He's not looking to drop big bucks on high priced restaurants either.  He's happy if I'm happy and we're spending relaxing times together away from the day-to-day responsibilities of life.   I know he's going to love the Orange Beach timeshare.  

You're right about trying to exchange into the Panhandle area during peak times.  I got an awesome deal on this timeshare and can't wait to sit on that gorgeous beach with my favorite person in the whole wide world.

Thank you, Tom, for your input.  I value it because "sitting on a panhandle  beach or balcony overlooking the ocean is all I need for a week."


----------



## dioxide45 (Jan 29, 2012)

We are considering a trip to the Alabama coast in spring 2013. Probably in May.
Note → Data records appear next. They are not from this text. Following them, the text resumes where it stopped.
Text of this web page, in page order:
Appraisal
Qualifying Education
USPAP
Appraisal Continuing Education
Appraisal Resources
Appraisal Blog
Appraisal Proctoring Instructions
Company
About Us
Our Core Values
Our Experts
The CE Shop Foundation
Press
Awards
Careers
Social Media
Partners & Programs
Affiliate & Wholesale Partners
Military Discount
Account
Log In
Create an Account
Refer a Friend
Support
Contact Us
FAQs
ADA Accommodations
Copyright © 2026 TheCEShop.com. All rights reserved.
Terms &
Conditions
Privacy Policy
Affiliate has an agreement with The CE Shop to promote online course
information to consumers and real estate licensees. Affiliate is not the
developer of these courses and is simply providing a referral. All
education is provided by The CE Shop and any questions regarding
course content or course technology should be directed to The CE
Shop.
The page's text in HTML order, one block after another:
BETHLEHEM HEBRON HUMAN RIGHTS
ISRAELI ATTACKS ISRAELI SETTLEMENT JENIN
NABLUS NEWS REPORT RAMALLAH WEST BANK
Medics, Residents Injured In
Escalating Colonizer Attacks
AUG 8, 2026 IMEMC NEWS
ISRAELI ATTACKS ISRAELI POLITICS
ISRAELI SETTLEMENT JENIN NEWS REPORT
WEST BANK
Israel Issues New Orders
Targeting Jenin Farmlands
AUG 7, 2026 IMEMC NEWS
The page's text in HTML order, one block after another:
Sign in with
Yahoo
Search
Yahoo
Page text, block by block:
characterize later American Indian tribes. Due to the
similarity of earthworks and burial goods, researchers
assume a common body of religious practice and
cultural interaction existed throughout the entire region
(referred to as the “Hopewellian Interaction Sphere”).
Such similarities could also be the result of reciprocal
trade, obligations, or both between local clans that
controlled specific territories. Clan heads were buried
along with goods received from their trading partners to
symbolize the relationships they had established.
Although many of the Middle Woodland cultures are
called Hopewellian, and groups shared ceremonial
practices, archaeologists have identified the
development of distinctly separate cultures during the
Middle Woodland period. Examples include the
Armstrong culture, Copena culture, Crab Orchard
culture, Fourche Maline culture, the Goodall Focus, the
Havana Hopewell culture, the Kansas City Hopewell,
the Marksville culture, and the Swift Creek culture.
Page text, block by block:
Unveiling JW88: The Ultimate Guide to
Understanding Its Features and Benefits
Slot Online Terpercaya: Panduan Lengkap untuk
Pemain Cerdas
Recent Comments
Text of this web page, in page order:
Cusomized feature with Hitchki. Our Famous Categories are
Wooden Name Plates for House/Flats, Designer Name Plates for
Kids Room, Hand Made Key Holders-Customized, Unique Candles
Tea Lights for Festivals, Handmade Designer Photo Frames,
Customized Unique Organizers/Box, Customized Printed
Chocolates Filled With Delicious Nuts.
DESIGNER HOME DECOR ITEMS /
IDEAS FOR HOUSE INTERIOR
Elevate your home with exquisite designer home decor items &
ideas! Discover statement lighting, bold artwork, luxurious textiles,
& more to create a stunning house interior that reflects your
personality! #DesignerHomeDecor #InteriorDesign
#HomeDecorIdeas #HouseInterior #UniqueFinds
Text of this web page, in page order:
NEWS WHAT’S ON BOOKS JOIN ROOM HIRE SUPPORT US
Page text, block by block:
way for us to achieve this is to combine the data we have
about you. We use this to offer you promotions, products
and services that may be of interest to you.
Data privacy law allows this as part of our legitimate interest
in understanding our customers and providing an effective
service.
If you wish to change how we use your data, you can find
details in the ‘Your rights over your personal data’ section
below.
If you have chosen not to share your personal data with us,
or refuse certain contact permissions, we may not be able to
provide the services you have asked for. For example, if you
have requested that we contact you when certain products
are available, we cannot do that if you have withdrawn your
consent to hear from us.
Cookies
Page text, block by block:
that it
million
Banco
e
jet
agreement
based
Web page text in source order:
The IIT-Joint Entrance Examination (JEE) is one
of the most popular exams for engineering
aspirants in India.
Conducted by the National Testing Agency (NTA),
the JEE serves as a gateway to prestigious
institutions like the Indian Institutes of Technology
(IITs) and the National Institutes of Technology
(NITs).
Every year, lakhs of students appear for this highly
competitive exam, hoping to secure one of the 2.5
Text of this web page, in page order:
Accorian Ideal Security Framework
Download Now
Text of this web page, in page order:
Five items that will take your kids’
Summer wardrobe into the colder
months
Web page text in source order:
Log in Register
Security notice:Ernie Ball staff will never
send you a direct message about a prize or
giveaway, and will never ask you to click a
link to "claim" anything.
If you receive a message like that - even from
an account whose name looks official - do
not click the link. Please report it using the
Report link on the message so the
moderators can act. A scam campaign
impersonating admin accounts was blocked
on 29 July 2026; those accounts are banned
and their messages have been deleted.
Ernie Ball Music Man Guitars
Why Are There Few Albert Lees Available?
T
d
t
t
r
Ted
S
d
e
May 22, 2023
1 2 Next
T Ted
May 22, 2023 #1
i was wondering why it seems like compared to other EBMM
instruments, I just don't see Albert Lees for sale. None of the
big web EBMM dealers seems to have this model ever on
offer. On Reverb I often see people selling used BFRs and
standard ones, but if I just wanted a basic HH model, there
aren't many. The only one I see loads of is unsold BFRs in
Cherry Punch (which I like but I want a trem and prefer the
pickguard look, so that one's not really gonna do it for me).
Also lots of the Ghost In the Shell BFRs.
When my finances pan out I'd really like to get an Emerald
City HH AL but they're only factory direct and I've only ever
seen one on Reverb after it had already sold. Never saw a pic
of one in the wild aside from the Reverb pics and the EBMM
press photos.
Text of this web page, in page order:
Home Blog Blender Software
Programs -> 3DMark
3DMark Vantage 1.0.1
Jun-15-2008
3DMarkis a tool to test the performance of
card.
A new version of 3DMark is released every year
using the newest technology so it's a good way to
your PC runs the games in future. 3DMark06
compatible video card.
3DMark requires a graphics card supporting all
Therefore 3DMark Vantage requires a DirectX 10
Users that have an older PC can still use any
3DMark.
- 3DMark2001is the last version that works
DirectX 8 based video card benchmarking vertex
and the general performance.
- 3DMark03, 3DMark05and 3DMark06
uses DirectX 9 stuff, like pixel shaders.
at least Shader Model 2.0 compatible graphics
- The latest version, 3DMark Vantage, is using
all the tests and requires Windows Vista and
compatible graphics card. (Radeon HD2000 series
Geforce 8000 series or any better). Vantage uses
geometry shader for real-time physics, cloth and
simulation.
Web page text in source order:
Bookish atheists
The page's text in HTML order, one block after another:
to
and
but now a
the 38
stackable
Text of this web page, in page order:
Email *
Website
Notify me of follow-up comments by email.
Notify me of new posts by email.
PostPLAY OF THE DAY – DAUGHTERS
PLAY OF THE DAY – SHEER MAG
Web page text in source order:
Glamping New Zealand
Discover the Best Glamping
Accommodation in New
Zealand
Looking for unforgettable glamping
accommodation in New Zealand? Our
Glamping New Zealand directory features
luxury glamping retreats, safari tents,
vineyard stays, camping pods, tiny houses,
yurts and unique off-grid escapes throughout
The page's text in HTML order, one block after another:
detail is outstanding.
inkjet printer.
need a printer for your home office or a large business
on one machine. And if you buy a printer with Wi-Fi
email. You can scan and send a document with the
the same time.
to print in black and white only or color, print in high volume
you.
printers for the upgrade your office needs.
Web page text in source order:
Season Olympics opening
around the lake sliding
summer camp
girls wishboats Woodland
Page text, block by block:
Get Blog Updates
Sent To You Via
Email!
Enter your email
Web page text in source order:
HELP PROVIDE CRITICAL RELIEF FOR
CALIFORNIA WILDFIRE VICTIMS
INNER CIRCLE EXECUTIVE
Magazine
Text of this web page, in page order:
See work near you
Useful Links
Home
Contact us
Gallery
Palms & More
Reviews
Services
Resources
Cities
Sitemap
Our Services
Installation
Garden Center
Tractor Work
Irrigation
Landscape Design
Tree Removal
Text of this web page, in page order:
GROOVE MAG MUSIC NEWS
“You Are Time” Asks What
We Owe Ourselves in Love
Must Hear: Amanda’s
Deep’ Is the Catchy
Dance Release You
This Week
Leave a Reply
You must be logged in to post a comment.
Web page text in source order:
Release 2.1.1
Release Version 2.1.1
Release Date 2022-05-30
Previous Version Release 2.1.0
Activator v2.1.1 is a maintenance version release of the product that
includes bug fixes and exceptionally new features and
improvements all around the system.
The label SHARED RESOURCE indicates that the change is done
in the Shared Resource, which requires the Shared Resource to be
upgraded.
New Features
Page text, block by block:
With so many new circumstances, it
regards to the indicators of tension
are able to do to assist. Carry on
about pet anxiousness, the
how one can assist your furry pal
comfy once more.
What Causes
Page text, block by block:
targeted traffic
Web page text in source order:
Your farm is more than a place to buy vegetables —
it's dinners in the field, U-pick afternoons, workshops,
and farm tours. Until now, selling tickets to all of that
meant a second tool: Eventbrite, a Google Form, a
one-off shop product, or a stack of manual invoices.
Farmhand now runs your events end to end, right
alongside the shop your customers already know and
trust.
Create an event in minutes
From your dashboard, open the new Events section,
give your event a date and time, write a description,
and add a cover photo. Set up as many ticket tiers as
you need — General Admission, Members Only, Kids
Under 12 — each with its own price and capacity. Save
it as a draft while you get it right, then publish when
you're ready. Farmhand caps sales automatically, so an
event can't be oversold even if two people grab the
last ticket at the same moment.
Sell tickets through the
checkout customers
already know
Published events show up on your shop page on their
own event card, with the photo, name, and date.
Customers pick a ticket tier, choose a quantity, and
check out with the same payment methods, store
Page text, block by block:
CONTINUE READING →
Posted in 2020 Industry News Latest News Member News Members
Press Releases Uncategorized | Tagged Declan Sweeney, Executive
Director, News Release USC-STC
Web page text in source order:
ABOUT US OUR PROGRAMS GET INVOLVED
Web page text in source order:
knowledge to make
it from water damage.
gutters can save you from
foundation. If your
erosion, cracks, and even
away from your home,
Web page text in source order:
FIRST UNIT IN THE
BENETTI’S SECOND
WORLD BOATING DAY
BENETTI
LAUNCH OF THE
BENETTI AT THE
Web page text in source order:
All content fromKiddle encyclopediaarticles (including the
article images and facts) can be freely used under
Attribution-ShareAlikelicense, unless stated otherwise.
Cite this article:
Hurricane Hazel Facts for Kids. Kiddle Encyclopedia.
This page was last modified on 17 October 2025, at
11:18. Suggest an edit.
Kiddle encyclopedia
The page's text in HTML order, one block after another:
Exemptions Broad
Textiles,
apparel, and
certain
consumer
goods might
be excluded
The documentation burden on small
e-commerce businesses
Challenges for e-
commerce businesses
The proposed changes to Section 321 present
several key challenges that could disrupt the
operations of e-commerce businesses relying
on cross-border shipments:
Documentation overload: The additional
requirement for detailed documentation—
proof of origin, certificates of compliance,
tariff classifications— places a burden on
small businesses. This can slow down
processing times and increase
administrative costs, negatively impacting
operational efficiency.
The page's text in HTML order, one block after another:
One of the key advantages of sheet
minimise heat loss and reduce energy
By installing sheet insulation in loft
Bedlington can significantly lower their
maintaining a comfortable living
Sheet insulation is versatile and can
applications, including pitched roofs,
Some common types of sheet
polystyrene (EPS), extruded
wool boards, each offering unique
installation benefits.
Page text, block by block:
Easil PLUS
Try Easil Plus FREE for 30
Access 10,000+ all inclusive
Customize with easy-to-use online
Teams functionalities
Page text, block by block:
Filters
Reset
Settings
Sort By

How is the weather this time of year? I would expect demand is fairly low in early May?

Anyone have any experience trading a 1BR or Studio Marriott gold week in to either of the two Escapes resorts? Which one is the easier trade?


----------



## tombo (Jan 31, 2012)

May is great weather. Highs in the 80's, lows in the 60's and 70's. Never any hurricane worries this time of year. The only problem with May is that the ocean temps can still be cool.

Both Escapes resorts are great, and both are hard to get during warm weather months. If you can get either one of the Orange Beach resorts for May you will be very happy.


----------